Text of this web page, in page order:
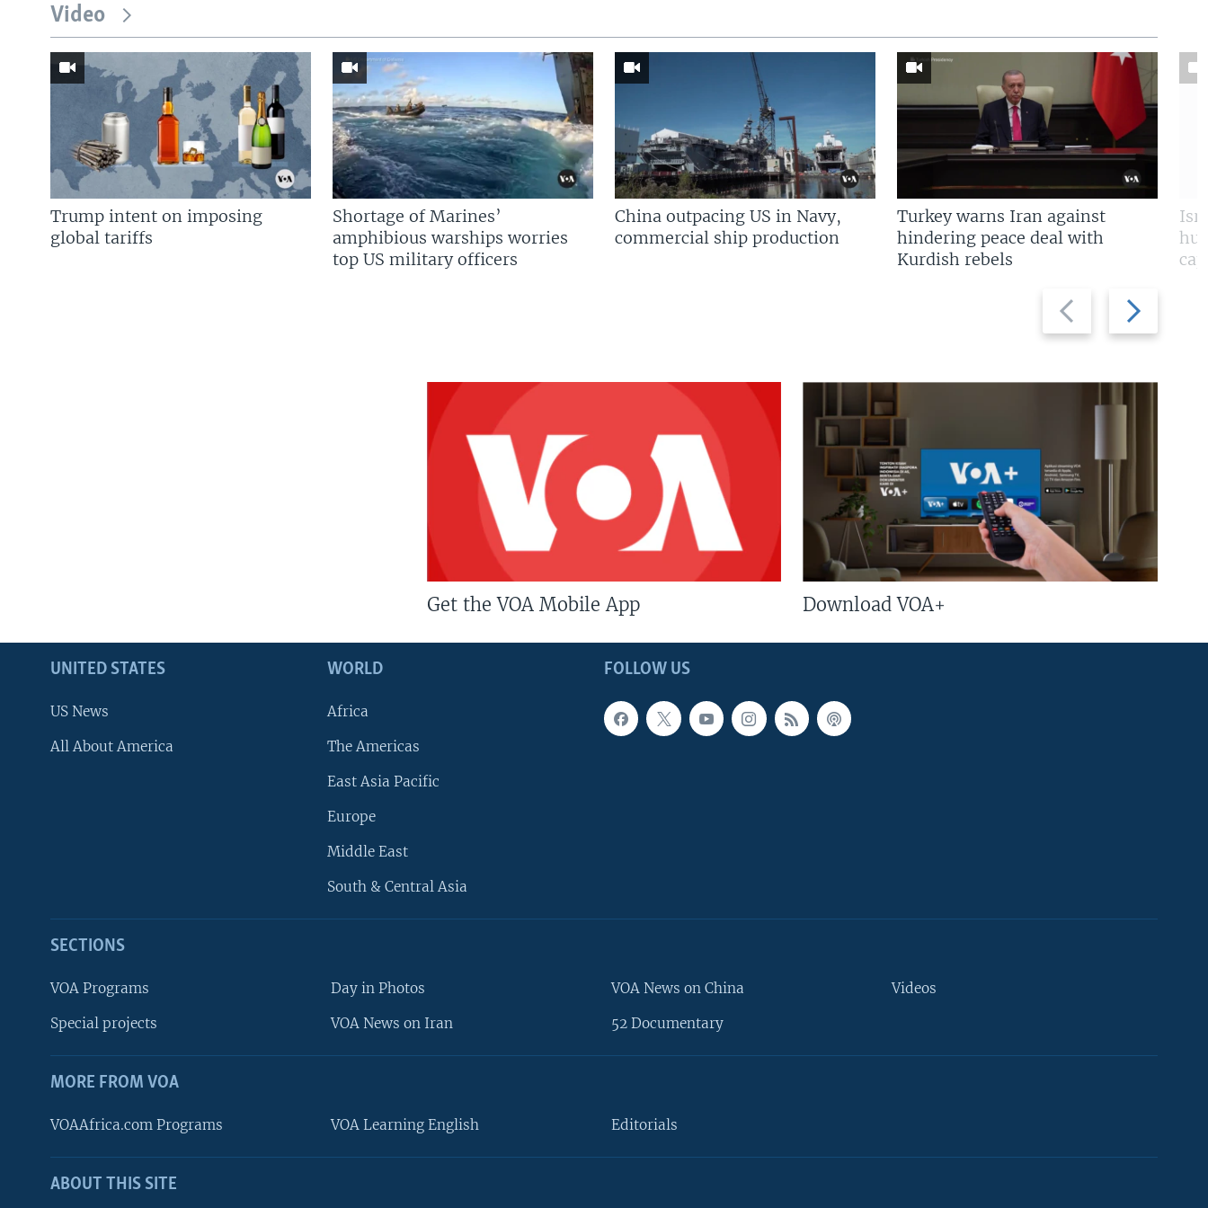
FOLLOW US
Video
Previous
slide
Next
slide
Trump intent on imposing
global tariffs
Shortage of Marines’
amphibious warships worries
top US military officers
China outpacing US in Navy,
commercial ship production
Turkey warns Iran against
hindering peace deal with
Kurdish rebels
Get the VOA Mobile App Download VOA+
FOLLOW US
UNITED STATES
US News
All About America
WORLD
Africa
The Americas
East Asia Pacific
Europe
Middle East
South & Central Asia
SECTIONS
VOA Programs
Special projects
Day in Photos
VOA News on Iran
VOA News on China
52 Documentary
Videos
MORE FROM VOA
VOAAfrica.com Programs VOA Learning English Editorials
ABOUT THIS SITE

---

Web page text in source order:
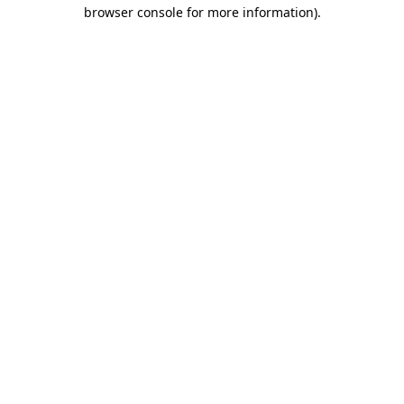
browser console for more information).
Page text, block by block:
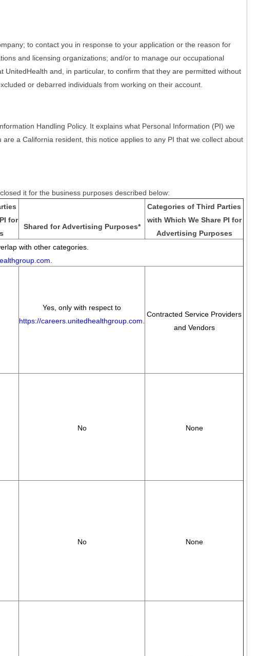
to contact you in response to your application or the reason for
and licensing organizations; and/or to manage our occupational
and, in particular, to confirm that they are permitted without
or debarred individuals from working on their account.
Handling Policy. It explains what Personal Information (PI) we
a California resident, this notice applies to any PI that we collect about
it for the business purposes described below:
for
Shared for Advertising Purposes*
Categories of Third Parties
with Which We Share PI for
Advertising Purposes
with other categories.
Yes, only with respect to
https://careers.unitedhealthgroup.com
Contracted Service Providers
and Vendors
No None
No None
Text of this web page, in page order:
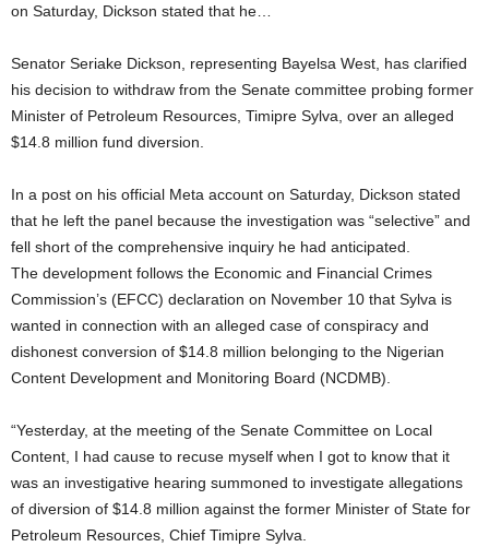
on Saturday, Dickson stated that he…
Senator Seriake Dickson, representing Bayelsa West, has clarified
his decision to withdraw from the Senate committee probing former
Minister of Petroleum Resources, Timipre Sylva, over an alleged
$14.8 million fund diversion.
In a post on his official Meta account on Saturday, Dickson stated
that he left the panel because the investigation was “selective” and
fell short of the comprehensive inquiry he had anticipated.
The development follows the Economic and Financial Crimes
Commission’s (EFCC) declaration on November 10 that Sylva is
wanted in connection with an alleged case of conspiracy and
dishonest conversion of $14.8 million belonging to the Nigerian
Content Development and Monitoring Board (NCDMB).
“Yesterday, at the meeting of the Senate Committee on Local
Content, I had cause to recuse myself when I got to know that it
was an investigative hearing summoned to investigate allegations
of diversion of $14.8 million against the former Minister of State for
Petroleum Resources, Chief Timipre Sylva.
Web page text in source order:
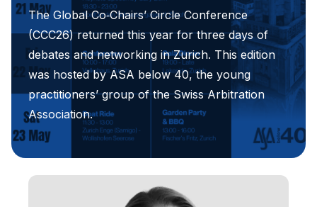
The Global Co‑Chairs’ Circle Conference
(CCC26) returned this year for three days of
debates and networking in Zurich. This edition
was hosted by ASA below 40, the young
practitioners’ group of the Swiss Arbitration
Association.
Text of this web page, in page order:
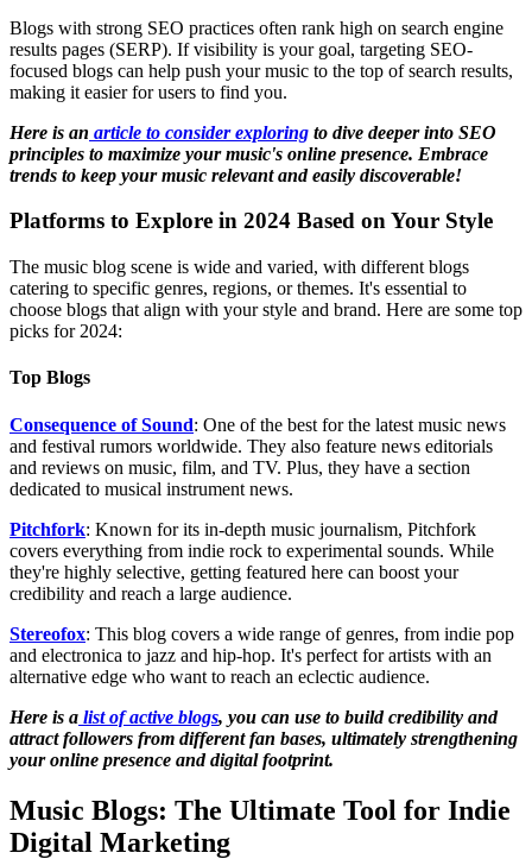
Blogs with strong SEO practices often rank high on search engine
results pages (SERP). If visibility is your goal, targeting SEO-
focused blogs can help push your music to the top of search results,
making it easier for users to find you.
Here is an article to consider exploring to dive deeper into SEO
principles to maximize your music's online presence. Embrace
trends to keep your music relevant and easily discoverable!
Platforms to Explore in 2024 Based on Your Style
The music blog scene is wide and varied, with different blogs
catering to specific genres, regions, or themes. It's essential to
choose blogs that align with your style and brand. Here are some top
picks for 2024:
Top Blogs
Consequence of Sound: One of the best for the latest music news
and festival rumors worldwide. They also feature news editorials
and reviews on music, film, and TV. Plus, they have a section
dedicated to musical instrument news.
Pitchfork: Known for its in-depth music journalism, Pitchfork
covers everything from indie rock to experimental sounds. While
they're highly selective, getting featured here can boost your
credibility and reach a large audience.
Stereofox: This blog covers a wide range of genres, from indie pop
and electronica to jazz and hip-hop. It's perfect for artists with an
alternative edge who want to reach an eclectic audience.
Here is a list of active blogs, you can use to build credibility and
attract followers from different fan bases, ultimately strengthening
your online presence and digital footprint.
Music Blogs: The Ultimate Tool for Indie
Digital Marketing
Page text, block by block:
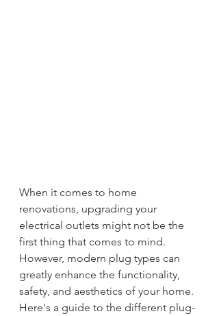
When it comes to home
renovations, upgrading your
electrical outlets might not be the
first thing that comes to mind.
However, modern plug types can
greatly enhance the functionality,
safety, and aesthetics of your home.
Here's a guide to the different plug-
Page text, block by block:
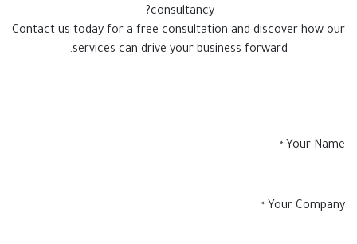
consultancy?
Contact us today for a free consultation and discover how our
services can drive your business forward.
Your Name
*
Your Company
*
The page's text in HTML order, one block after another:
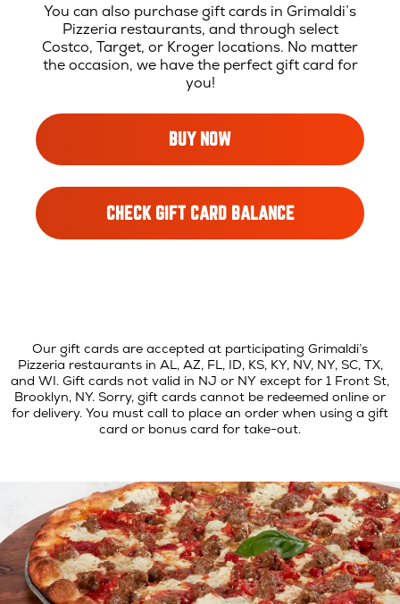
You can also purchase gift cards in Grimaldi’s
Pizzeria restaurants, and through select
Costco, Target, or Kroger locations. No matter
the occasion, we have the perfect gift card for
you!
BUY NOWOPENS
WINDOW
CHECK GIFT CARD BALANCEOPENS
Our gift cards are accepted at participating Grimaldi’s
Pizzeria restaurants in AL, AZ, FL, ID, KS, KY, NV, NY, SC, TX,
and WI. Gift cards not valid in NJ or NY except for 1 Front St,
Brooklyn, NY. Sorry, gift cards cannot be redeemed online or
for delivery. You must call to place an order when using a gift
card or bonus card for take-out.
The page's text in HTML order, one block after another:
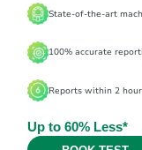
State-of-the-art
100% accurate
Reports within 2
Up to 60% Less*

_The problem:_
Using the records above, print exactly the lines between the ones containing "a California resident, this" and "trends to keep", inclusive, and nothing else; no pictures.

_Output for this task:_
a California resident, this notice applies to any PI that we collect about
it for the business purposes described below:
for
Shared for Advertising Purposes*
Categories of Third Parties
with Which We Share PI for
Advertising Purposes
with other categories.
Yes, only with respect to
https://careers.unitedhealthgroup.com
Contracted Service Providers
and Vendors
No None
No None
Text of this web page, in page order:
on Saturday, Dickson stated that he…
Senator Seriake Dickson, representing Bayelsa West, has clarified
his decision to withdraw from the Senate committee probing former
Minister of Petroleum Resources, Timipre Sylva, over an alleged
$14.8 million fund diversion.
In a post on his official Meta account on Saturday, Dickson stated
that he left the panel because the investigation was “selective” and
fell short of the comprehensive inquiry he had anticipated.
The development follows the Economic and Financial Crimes
Commission’s (EFCC) declaration on November 10 that Sylva is
wanted in connection with an alleged case of conspiracy and
dishonest conversion of $14.8 million belonging to the Nigerian
Content Development and Monitoring Board (NCDMB).
“Yesterday, at the meeting of the Senate Committee on Local
Content, I had cause to recuse myself when I got to know that it
was an investigative hearing summoned to investigate allegations
of diversion of $14.8 million against the former Minister of State for
Petroleum Resources, Chief Timipre Sylva.
Web page text in source order:
The Global Co‑Chairs’ Circle Conference
(CCC26) returned this year for three days of
debates and networking in Zurich. This edition
was hosted by ASA below 40, the young
practitioners’ group of the Swiss Arbitration
Association.
Text of this web page, in page order:
Blogs with strong SEO practices often rank high on search engine
results pages (SERP). If visibility is your goal, targeting SEO-
focused blogs can help push your music to the top of search results,
making it easier for users to find you.
Here is an article to consider exploring to dive deeper into SEO
principles to maximize your music's online presence. Embrace
trends to keep your music relevant and easily discoverable!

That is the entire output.